> REQUIREMENT:
Could you write out every record below exactly, leaving out any pictures?

[Collected data entries]
>>>>>

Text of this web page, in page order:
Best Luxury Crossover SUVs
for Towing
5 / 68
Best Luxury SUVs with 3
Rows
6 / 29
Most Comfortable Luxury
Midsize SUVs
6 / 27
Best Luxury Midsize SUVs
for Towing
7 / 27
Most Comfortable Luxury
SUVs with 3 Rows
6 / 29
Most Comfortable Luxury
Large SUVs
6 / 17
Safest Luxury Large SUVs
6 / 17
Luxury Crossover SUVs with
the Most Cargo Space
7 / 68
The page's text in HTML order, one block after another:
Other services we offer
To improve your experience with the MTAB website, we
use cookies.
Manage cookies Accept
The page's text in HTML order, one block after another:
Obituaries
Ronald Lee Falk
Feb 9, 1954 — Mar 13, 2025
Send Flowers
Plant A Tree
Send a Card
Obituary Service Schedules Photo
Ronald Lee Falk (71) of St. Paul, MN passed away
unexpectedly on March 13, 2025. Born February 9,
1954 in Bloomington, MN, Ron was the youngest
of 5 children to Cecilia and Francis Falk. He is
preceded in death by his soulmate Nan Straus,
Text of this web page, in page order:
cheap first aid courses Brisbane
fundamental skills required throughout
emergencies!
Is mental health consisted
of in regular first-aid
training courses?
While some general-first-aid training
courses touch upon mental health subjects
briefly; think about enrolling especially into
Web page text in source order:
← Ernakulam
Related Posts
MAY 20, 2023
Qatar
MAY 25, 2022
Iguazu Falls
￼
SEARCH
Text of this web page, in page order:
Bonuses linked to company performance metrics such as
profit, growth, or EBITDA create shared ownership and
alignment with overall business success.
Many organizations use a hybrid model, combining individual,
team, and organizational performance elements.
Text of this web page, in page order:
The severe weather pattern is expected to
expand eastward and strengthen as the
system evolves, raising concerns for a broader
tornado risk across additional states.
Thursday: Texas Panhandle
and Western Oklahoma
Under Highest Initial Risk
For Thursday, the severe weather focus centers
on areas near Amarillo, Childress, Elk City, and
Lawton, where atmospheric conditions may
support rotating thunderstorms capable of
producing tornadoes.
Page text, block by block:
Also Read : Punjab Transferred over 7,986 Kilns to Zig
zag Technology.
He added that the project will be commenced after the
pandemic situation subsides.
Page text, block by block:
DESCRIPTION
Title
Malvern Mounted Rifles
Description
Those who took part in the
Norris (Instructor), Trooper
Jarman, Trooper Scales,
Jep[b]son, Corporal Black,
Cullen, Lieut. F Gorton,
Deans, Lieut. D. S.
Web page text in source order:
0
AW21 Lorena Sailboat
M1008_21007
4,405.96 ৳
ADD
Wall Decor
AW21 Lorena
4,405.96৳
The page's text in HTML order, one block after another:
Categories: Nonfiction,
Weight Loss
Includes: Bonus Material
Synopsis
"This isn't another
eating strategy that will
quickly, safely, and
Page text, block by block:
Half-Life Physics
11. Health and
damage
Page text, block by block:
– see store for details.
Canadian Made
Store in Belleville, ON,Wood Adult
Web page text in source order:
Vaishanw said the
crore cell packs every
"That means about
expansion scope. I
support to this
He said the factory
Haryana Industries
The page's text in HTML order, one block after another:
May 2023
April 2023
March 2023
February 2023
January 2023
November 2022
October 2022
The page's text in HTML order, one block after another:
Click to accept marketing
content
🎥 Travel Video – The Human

<<<<<

> FINISHED EXERCISE:
Text of this web page, in page order:
Best Luxury Crossover SUVs
for Towing
5 / 68
Best Luxury SUVs with 3
Rows
6 / 29
Most Comfortable Luxury
Midsize SUVs
6 / 27
Best Luxury Midsize SUVs
for Towing
7 / 27
Most Comfortable Luxury
SUVs with 3 Rows
6 / 29
Most Comfortable Luxury
Large SUVs
6 / 17
Safest Luxury Large SUVs
6 / 17
Luxury Crossover SUVs with
the Most Cargo Space
7 / 68
The page's text in HTML order, one block after another:
Other services we offer
To improve your experience with the MTAB website, we
use cookies.
Manage cookies Accept
The page's text in HTML order, one block after another:
Obituaries
Ronald Lee Falk
Feb 9, 1954 — Mar 13, 2025
Send Flowers
Plant A Tree
Send a Card
Obituary Service Schedules Photo
Ronald Lee Falk (71) of St. Paul, MN passed away
unexpectedly on March 13, 2025. Born February 9,
1954 in Bloomington, MN, Ron was the youngest
of 5 children to Cecilia and Francis Falk. He is
preceded in death by his soulmate Nan Straus,
Text of this web page, in page order:
cheap first aid courses Brisbane
fundamental skills required throughout
emergencies!
Is mental health consisted
of in regular first-aid
training courses?
While some general-first-aid training
courses touch upon mental health subjects
briefly; think about enrolling especially into
Web page text in source order:
← Ernakulam
Related Posts
MAY 20, 2023
Qatar
MAY 25, 2022
Iguazu Falls
SEARCH
Text of this web page, in page order:
Bonuses linked to company performance metrics such as
profit, growth, or EBITDA create shared ownership and
alignment with overall business success.
Many organizations use a hybrid model, combining individual,
team, and organizational performance elements.
Text of this web page, in page order:
The severe weather pattern is expected to
expand eastward and strengthen as the
system evolves, raising concerns for a broader
tornado risk across additional states.
Thursday: Texas Panhandle
and Western Oklahoma
Under Highest Initial Risk
For Thursday, the severe weather focus centers
on areas near Amarillo, Childress, Elk City, and
Lawton, where atmospheric conditions may
support rotating thunderstorms capable of
producing tornadoes.
Page text, block by block:
Also Read : Punjab Transferred over 7,986 Kilns to Zig
zag Technology.
He added that the project will be commenced after the
pandemic situation subsides.
Page text, block by block:
DESCRIPTION
Title
Malvern Mounted Rifles
Description
Those who took part in the
Norris (Instructor), Trooper
Jarman, Trooper Scales,
Jep[b]son, Corporal Black,
Cullen, Lieut. F Gorton,
Deans, Lieut. D. S.
Web page text in source order:
0
AW21 Lorena Sailboat
M1008_21007
4,405.96 ৳
ADD
Wall Decor
AW21 Lorena
4,405.96৳
The page's text in HTML order, one block after another:
Categories: Nonfiction,
Weight Loss
Includes: Bonus Material
Synopsis
"This isn't another
eating strategy that will
quickly, safely, and
Page text, block by block:
Half-Life Physics
11. Health and
damage
Page text, block by block:
– see store for details.
Canadian Made
Store in Belleville, ON,Wood Adult
Web page text in source order:
Vaishanw said the
crore cell packs every
"That means about
expansion scope. I
support to this
He said the factory
Haryana Industries
The page's text in HTML order, one block after another:
May 2023
April 2023
March 2023
February 2023
January 2023
November 2022
October 2022
The page's text in HTML order, one block after another:
Click to accept marketing
content
🎥 Travel Video – The Human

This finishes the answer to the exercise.